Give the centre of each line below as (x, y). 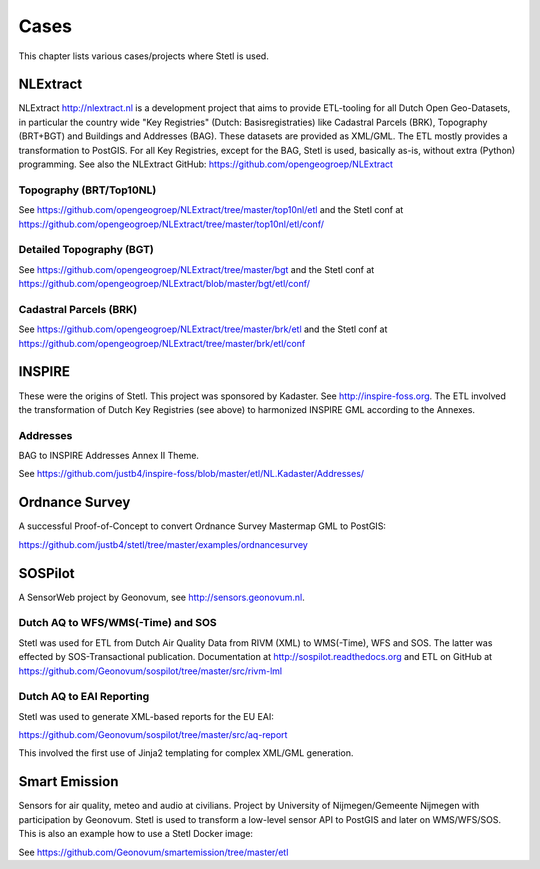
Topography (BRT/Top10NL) (87, 190)
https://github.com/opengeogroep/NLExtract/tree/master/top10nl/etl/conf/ (171, 224)
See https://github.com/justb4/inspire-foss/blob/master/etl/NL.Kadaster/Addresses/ (191, 474)
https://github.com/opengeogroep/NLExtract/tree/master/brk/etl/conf (162, 343)
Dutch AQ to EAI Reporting (84, 697)
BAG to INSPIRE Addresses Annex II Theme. (109, 456)
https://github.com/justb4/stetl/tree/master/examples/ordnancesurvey (163, 544)
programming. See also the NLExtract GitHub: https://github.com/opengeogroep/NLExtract (206, 164)
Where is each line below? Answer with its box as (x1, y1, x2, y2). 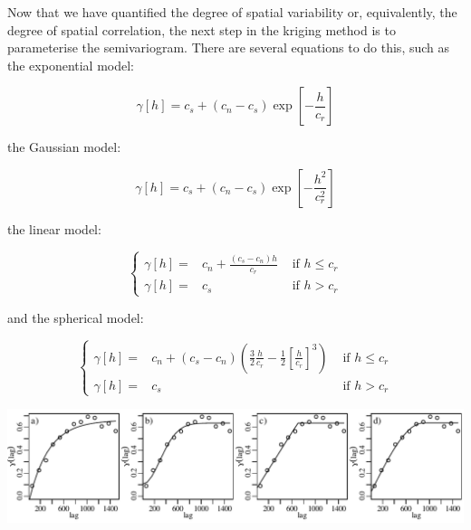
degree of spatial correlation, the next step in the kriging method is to (7, 20, 396, 39)
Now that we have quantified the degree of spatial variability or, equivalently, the (7, 3, 457, 21)
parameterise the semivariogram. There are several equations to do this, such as (7, 38, 450, 57)
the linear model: (7, 219, 101, 238)
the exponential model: (7, 55, 135, 74)
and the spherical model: (7, 308, 144, 327)
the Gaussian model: (7, 137, 121, 156)
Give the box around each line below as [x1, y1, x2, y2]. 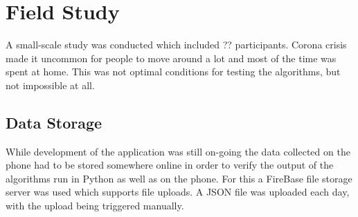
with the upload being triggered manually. [6, 198, 184, 213]
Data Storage [6, 111, 102, 133]
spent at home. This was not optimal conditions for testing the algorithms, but [6, 64, 341, 79]
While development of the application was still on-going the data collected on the [6, 144, 350, 158]
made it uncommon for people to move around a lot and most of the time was [6, 50, 337, 65]
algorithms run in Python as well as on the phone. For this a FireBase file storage [6, 171, 352, 185]
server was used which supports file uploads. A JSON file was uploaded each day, [6, 185, 350, 199]
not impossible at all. [6, 77, 95, 92]

--- --- ---

▶ **What is being asked**
Reproduce all entries exactly. Pictures do not belong in the copy.

▶ **Response below**
Give the centre of each line below as (x, y). 
Topography (BRT/Top10NL) (87, 190)
https://github.com/opengeogroep/NLExtract/tree/master/top10nl/etl/conf/ (171, 224)
See https://github.com/justb4/inspire-foss/blob/master/etl/NL.Kadaster/Addresses/ (191, 474)
https://github.com/opengeogroep/NLExtract/tree/master/brk/etl/conf (162, 343)
Dutch AQ to EAI Reporting (84, 697)
BAG to INSPIRE Addresses Annex II Theme. (109, 456)
https://github.com/justb4/stetl/tree/master/examples/ordnancesurvey (163, 544)
programming. See also the NLExtract GitHub: https://github.com/opengeogroep/NLExtract (206, 164)
Where is each line below? Answer with its box as (x1, y1, x2, y2). 
degree of spatial correlation, the next step in the kriging method is to (7, 20, 396, 39)
Now that we have quantified the degree of spatial variability or, equivalently, the (7, 3, 457, 21)
parameterise the semivariogram. There are several equations to do this, such as (7, 38, 450, 57)
the linear model: (7, 219, 101, 238)
the exponential model: (7, 55, 135, 74)
and the spherical model: (7, 308, 144, 327)
the Gaussian model: (7, 137, 121, 156)
Give the box around each line below as [x1, y1, x2, y2]. 
with the upload being triggered manually. [6, 198, 184, 213]
Data Storage [6, 111, 102, 133]
spent at home. This was not optimal conditions for testing the algorithms, but [6, 64, 341, 79]
While development of the application was still on-going the data collected on the [6, 144, 350, 158]
made it uncommon for people to move around a lot and most of the time was [6, 50, 337, 65]
algorithms run in Python as well as on the phone. For this a FireBase file storage [6, 171, 352, 185]
server was used which supports file uploads. A JSON file was uploaded each day, [6, 185, 350, 199]
not impossible at all. [6, 77, 95, 92]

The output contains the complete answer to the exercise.